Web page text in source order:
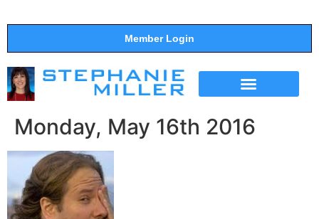
Member Login
Monday, May 16th 2016
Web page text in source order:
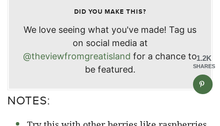
DID YOU MAKE THIS?
We love seeing what you've made! Tag us
on social media at
@theviewfromgreatisland for a chance to
be featured.
NOTES:
1.2K
SHARES
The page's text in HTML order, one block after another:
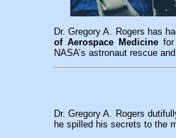
Dr. Gregory A. Rogers has
of Aerospace Medicinefor
NASA’s astronaut rescue
Dr. Gregory A. Rogers
he spilled his secrets to the
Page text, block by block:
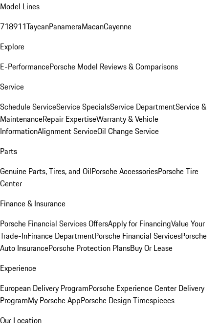
Model Lines
718911TaycanPanameraMacanCayenne
Explore
E-PerformancePorsche Model Reviews & Comparisons
Service
Schedule ServiceService SpecialsService DepartmentService &
MaintenanceRepair ExpertiseWarranty & Vehicle
InformationAlignment ServiceOil Change Service
Parts
Genuine Parts, Tires, and OilPorsche AccessoriesPorsche Tire
Center
Finance & Insurance
Porsche Financial Services OffersApply for FinancingValue Your
Trade-InFinance DepartmentPorsche Financial ServicesPorsche
Auto InsurancePorsche Protection PlansBuy Or Lease
Experience
European Delivery ProgramPorsche Experience Center Delivery
ProgramMy Porsche AppPorsche Design Timespieces
Our Location
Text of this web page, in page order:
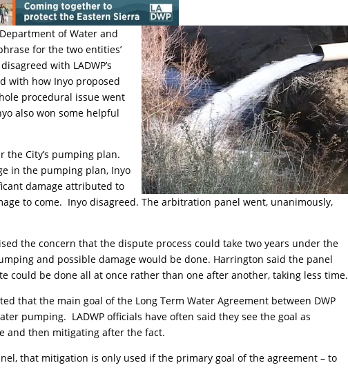
of Water and
for the two entities’
with LADWP’s
with how Inyo proposed
procedural issue went
also won some helpful
the City’s pumping plan.
in the pumping plan, Inyo
damage attributed to
to come. Inyo disagreed. The arbitration panel went, unanimously,
the concern that the dispute process could take two years under the
and possible damage would be done. Harrington said the panel
could be done all at once rather than one after another, taking less time.
that the main goal of the Long Term Water Agreement between DWP
pumping. LADWP officials have often said they see the goal as
and then mitigating after the fact.
that mitigation is only used if the primary goal of the agreement – to
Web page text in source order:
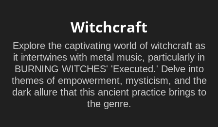
Witchcraft
Explore the captivating world of witchcraft as
it intertwines with metal music, particularly in
BURNING WITCHES' 'Executed.' Delve into
themes of empowerment, mysticism, and the
dark allure that this ancient practice brings to
the genre.

◇ ◇ ◇ ◇ ◇

Repeat the material line for line. Pictures stay out of the copy.

Web page text in source order:
Member Login
Monday, May 16th 2016
Web page text in source order:
DID YOU MAKE THIS?
We love seeing what you've made! Tag us
on social media at
@theviewfromgreatisland for a chance to
be featured.
NOTES:
1.2K
SHARES
The page's text in HTML order, one block after another:
Dr. Gregory A. Rogers has
of Aerospace Medicinefor
NASA’s astronaut rescue
Dr. Gregory A. Rogers
he spilled his secrets to the
Page text, block by block:
Model Lines
718911TaycanPanameraMacanCayenne
Explore
E-PerformancePorsche Model Reviews & Comparisons
Service
Schedule ServiceService SpecialsService DepartmentService &
MaintenanceRepair ExpertiseWarranty & Vehicle
InformationAlignment ServiceOil Change Service
Parts
Genuine Parts, Tires, and OilPorsche AccessoriesPorsche Tire
Center
Finance & Insurance
Porsche Financial Services OffersApply for FinancingValue Your
Trade-InFinance DepartmentPorsche Financial ServicesPorsche
Auto InsurancePorsche Protection PlansBuy Or Lease
Experience
European Delivery ProgramPorsche Experience Center Delivery
ProgramMy Porsche AppPorsche Design Timespieces
Our Location
Text of this web page, in page order:
of Water and
for the two entities’
with LADWP’s
with how Inyo proposed
procedural issue went
also won some helpful
the City’s pumping plan.
in the pumping plan, Inyo
damage attributed to
to come. Inyo disagreed. The arbitration panel went, unanimously,
the concern that the dispute process could take two years under the
and possible damage would be done. Harrington said the panel
could be done all at once rather than one after another, taking less time.
that the main goal of the Long Term Water Agreement between DWP
pumping. LADWP officials have often said they see the goal as
and then mitigating after the fact.
that mitigation is only used if the primary goal of the agreement – to
Web page text in source order:
Witchcraft
Explore the captivating world of witchcraft as
it intertwines with metal music, particularly in
BURNING WITCHES' 'Executed.' Delve into
themes of empowerment, mysticism, and the
dark allure that this ancient practice brings to
the genre.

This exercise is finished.